(Data records)
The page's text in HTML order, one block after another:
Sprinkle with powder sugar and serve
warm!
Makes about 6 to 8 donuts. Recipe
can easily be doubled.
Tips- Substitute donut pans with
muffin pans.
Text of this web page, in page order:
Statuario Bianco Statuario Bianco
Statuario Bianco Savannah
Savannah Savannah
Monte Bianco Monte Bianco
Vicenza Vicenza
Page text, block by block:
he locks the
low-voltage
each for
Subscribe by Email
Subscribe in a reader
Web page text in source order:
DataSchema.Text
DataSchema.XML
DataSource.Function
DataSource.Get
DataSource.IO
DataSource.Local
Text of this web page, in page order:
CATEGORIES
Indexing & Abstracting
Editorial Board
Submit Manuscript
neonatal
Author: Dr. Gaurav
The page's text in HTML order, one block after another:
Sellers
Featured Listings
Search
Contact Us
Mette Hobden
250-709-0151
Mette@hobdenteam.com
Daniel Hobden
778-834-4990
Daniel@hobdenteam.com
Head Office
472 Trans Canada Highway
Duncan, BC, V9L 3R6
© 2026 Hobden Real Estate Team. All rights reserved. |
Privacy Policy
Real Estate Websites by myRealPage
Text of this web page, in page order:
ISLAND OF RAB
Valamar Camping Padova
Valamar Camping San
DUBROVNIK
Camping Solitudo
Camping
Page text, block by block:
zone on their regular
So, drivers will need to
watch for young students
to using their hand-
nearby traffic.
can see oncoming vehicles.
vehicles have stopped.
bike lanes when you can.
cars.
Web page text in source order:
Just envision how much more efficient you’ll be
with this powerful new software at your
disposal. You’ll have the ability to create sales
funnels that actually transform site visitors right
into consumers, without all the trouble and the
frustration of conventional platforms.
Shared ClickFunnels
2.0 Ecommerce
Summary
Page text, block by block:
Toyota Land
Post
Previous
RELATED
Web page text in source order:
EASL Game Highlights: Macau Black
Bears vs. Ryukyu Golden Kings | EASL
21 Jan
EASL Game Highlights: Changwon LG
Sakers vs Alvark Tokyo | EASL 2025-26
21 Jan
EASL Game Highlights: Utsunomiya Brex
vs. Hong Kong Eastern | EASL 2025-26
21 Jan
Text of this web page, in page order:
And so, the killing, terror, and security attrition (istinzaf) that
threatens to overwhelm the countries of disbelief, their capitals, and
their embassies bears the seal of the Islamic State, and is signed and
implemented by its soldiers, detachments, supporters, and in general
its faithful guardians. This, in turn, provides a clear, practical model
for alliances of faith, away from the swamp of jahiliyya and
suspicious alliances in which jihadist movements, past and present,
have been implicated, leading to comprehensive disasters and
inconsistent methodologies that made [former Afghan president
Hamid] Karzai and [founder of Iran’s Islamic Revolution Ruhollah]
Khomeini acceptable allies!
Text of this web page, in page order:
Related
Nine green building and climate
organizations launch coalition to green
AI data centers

=== TASK INSTRUCTIONS ===
Copy each entry exactly, leaving every line as it is.

=== THE COMPLETED TASK ===
The page's text in HTML order, one block after another:
Sprinkle with powder sugar and serve
warm!
Makes about 6 to 8 donuts. Recipe
can easily be doubled.
Tips- Substitute donut pans with
muffin pans.
Text of this web page, in page order:
Statuario Bianco Statuario Bianco
Statuario Bianco Savannah
Savannah Savannah
Monte Bianco Monte Bianco
Vicenza Vicenza
Page text, block by block:
he locks the
low-voltage
each for
Subscribe by Email
Subscribe in a reader
Web page text in source order:
DataSchema.Text
DataSchema.XML
DataSource.Function
DataSource.Get
DataSource.IO
DataSource.Local
Text of this web page, in page order:
CATEGORIES
Indexing & Abstracting
Editorial Board
Submit Manuscript
neonatal
Author: Dr. Gaurav
The page's text in HTML order, one block after another:
Sellers
Featured Listings
Search
Contact Us
Mette Hobden
250-709-0151
Mette@hobdenteam.com
Daniel Hobden
778-834-4990
Daniel@hobdenteam.com
Head Office
472 Trans Canada Highway
Duncan, BC, V9L 3R6
© 2026 Hobden Real Estate Team. All rights reserved. |
Privacy Policy
Real Estate Websites by myRealPage
Text of this web page, in page order:
ISLAND OF RAB
Valamar Camping Padova
Valamar Camping San
DUBROVNIK
Camping Solitudo
Camping
Page text, block by block:
zone on their regular
So, drivers will need to
watch for young students
to using their hand-
nearby traffic.
can see oncoming vehicles.
vehicles have stopped.
bike lanes when you can.
cars.
Web page text in source order:
Just envision how much more efficient you’ll be
with this powerful new software at your
disposal. You’ll have the ability to create sales
funnels that actually transform site visitors right
into consumers, without all the trouble and the
frustration of conventional platforms.
Shared ClickFunnels
2.0 Ecommerce
Summary
Page text, block by block:
Toyota Land
Post
Previous
RELATED
Web page text in source order:
EASL Game Highlights: Macau Black
Bears vs. Ryukyu Golden Kings | EASL
21 Jan
EASL Game Highlights: Changwon LG
Sakers vs Alvark Tokyo | EASL 2025-26
21 Jan
EASL Game Highlights: Utsunomiya Brex
vs. Hong Kong Eastern | EASL 2025-26
21 Jan
Text of this web page, in page order:
And so, the killing, terror, and security attrition (istinzaf) that
threatens to overwhelm the countries of disbelief, their capitals, and
their embassies bears the seal of the Islamic State, and is signed and
implemented by its soldiers, detachments, supporters, and in general
its faithful guardians. This, in turn, provides a clear, practical model
for alliances of faith, away from the swamp of jahiliyya and
suspicious alliances in which jihadist movements, past and present,
have been implicated, leading to comprehensive disasters and
inconsistent methodologies that made [former Afghan president
Hamid] Karzai and [founder of Iran’s Islamic Revolution Ruhollah]
Khomeini acceptable allies!
Text of this web page, in page order:
Related
Nine green building and climate
organizations launch coalition to green
AI data centers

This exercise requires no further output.